A CSU-X spinning-disk confocal microscopy system is equipped with a DMI 6000B microscope (Leica), a ×100/1.45 numerical aperture (NA) objective, and a QuantEM electron-multiplying charge-coupled device (CCD) camera (Photometrics). Imaging for yeast cells was done at room temperature (RT ) in YNB medium using GFP and mCherry channels with different exposure times according to each protein’s fluorescence intensity. Imaging for mammalian cells was done at 37°C in FluoroBride DMEM media (Thermo Fisher) using GFP, mCherry, and far-red-fluorescent dye channels. Images were analyzed and processed with SlideBook 6.0 software (Intelligent Imaging Innovations).
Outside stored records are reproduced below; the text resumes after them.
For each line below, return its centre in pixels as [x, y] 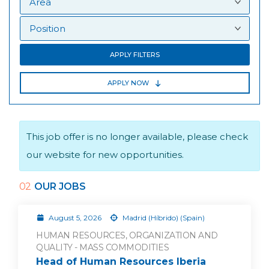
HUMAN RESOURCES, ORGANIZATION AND [127, 236]
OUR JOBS [60, 187]
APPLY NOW [128, 83]
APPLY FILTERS [134, 55]
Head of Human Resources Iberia [121, 261]
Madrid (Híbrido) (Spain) [162, 218]
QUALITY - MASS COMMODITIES [102, 248]
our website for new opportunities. [105, 155]
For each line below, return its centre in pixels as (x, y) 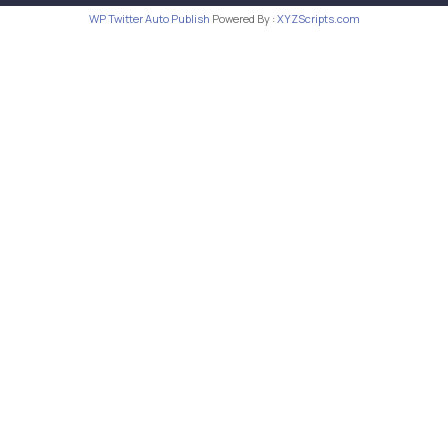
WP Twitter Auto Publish (149, 18)
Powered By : (243, 18)
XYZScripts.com (318, 18)
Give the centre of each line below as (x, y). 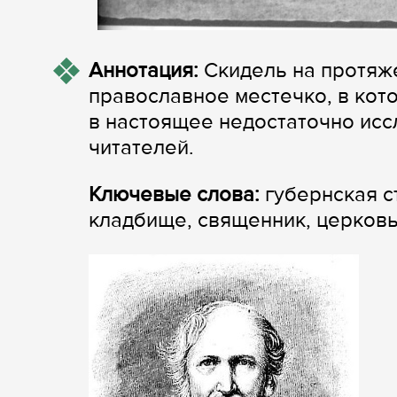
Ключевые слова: (177, 195)
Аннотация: (144, 70)
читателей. (141, 148)
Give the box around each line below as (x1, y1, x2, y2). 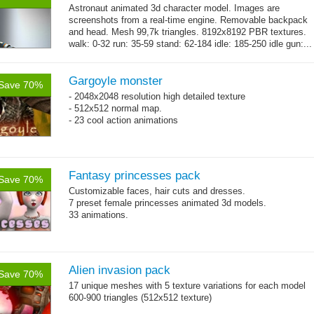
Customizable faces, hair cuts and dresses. (69, 186, 245, 196)
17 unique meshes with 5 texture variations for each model (69, 280, 306, 291)
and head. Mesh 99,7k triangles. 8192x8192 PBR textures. (69, 27, 312, 37)
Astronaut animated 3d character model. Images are (69, 3, 280, 13)
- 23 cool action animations (69, 115, 181, 125)
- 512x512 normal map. (69, 103, 162, 114)
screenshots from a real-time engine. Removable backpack (69, 15, 308, 25)
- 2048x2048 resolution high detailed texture (69, 91, 245, 102)
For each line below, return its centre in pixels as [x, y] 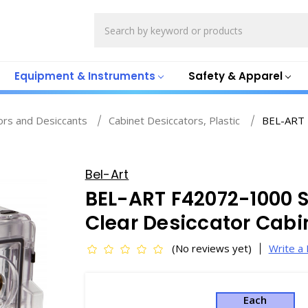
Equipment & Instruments [85, 76]
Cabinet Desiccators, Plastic [175, 120]
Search [111, 20]
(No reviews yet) [211, 248]
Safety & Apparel [235, 76]
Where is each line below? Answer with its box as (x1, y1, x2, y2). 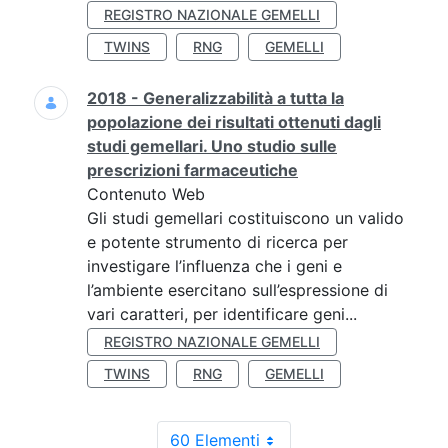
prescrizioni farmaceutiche (87, 160, 298, 180)
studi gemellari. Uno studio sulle (87, 136, 337, 156)
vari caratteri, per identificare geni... (87, 304, 357, 324)
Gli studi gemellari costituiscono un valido (87, 208, 404, 228)
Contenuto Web (87, 184, 205, 204)
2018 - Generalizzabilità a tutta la (87, 88, 344, 108)
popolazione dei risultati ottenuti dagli (87, 112, 381, 132)
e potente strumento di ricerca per (87, 232, 348, 252)
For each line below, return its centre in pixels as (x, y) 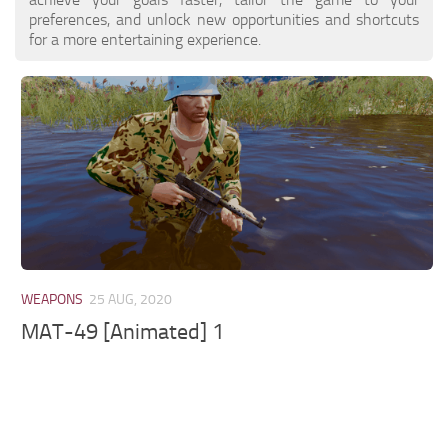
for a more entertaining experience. (145, 39)
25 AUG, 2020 (131, 299)
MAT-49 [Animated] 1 (123, 332)
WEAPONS (52, 299)
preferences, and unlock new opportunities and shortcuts (224, 19)
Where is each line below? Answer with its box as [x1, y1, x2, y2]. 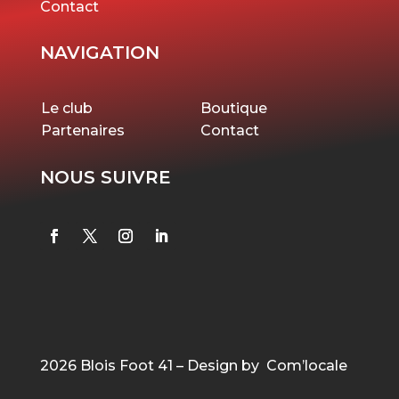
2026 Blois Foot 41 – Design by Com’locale [39, 356, 347, 374]
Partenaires [40, 121, 125, 139]
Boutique [199, 99, 267, 117]
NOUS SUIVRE [39, 166, 171, 188]
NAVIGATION [39, 41, 159, 63]
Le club [40, 99, 93, 117]
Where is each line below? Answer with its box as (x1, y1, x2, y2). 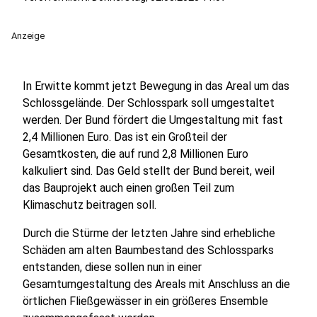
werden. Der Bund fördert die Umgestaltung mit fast (23, 113, 283, 127)
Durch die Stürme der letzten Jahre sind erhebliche (23, 226, 275, 240)
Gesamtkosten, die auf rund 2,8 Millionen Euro (23, 147, 248, 161)
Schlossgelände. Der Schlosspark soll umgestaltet (23, 96, 275, 110)
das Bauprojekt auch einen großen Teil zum (23, 181, 234, 195)
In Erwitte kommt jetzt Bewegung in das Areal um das (23, 79, 289, 93)
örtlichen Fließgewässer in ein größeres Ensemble (23, 294, 268, 308)
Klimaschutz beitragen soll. (23, 198, 156, 212)
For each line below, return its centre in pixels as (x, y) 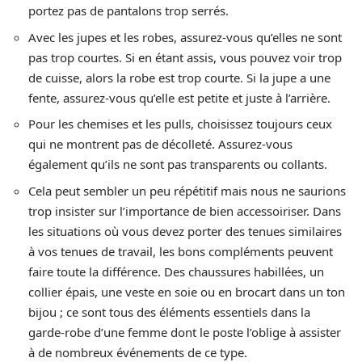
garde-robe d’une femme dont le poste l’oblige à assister (185, 332)
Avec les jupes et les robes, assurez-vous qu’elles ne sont (185, 37)
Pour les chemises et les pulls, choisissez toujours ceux (180, 124)
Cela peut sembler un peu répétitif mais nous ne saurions (187, 190)
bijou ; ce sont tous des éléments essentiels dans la (169, 311)
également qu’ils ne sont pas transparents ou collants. (178, 164)
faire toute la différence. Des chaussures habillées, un (176, 271)
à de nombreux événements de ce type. (138, 352)
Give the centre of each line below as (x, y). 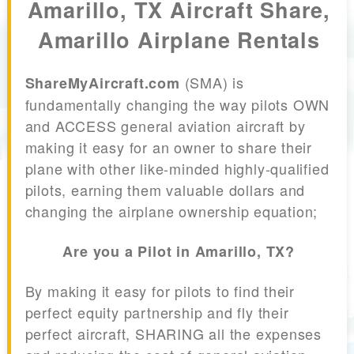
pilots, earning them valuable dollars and (165, 190)
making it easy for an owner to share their (169, 147)
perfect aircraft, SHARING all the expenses (173, 334)
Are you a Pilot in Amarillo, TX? (179, 252)
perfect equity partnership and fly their (157, 313)
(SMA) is (212, 83)
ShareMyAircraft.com (102, 83)
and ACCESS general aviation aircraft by (165, 126)
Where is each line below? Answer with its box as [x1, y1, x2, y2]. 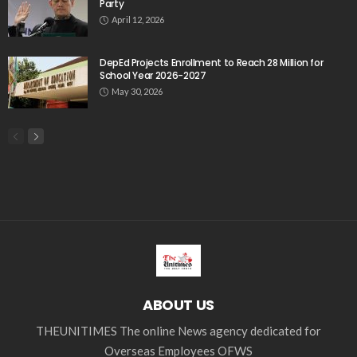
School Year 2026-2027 [100, 69, 206, 83]
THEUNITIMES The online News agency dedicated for [36, 324, 321, 339]
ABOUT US [142, 295, 215, 316]
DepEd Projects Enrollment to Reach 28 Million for [100, 56, 324, 70]
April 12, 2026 [112, 14, 164, 25]
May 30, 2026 [112, 86, 163, 97]
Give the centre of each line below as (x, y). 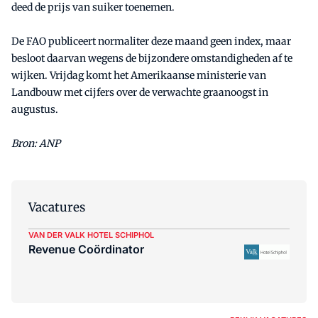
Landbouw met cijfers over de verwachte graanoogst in (140, 92)
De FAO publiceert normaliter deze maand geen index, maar (151, 41)
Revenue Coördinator (86, 249)
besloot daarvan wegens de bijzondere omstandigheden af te (152, 58)
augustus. (35, 109)
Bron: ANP (36, 143)
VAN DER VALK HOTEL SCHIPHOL (91, 235)
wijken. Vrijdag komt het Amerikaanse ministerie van (139, 75)
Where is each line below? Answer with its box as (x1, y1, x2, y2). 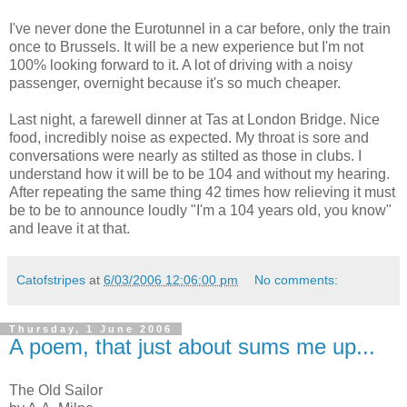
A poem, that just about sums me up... (9, 334, 375, 360)
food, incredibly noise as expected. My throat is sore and (9, 130, 369, 146)
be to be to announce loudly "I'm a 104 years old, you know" (9, 203, 392, 219)
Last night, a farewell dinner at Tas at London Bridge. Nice (9, 112, 380, 128)
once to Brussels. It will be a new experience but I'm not (9, 39, 363, 55)
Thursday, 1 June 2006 (9, 323, 173, 335)
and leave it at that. (9, 221, 130, 237)
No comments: (254, 273, 339, 288)
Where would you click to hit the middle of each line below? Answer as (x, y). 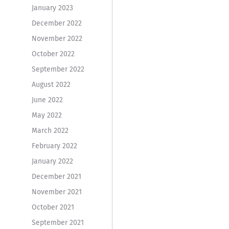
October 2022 (53, 54)
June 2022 (47, 100)
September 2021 (58, 222)
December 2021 (56, 176)
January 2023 (52, 8)
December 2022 (56, 23)
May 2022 (47, 115)
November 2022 (57, 38)
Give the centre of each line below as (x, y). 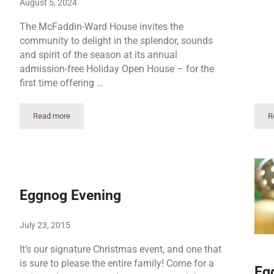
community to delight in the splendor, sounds (116, 40)
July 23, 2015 (45, 225)
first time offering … (61, 83)
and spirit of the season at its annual (98, 54)
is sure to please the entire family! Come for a (117, 263)
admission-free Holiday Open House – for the (117, 68)
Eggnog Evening (70, 195)
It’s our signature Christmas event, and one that (120, 249)
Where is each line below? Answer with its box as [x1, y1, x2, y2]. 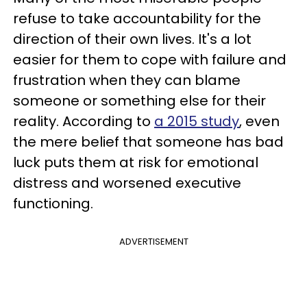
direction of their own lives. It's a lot [13, 29, 251, 49]
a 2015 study [154, 112, 239, 131]
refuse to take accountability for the [13, 9, 261, 28]
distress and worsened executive [13, 173, 241, 193]
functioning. [13, 194, 93, 213]
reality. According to [13, 112, 154, 131]
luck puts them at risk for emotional [13, 153, 258, 172]
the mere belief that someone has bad [13, 132, 284, 151]
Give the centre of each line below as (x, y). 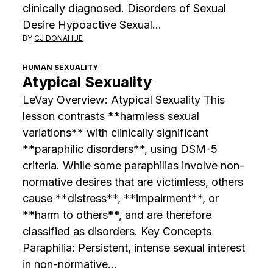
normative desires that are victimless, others (133, 182)
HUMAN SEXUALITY (61, 67)
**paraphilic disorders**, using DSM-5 (120, 149)
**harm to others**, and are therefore (117, 214)
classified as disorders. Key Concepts (117, 231)
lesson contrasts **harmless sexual (111, 116)
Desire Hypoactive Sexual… (92, 24)
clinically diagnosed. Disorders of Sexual (125, 8)
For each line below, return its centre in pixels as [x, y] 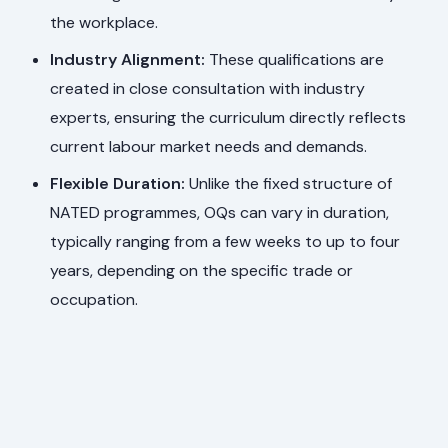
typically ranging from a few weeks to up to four [225, 242]
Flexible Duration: [118, 184]
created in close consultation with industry [208, 89]
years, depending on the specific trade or [202, 271]
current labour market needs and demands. [209, 147]
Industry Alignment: [128, 60]
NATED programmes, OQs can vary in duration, [220, 213]
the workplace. [104, 23]
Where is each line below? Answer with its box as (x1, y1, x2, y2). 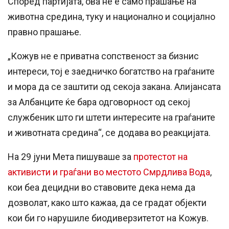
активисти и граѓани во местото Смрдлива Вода (8, 167, 210, 178)
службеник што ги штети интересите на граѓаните (8, 112, 215, 123)
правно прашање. (8, 27, 81, 38)
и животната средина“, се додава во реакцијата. (8, 127, 211, 139)
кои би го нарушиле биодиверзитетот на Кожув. (8, 213, 209, 224)
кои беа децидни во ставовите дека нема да (8, 182, 195, 193)
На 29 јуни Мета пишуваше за (8, 151, 133, 163)
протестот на (133, 151, 188, 163)

A DeltaVision Elite system is equipped with an Olympus IX-71 inverted microscope, a DV Elite complementary metal-oxide semiconductor camera, a ×100/1.4 NA oil objective, and a DV Light SSI 7 Color illumination system with Live Cell Speed Option with DV Elite filter sets. Imaging was done at RT in YNB medium using GFP and mCherry channels with different exposure times according to each protein’s fluorescence intensity. Image acquisition and deconvolution (conservative setting; five cycles) were performed using DeltaVision software softWoRx 6.5.2 (Applied Precision).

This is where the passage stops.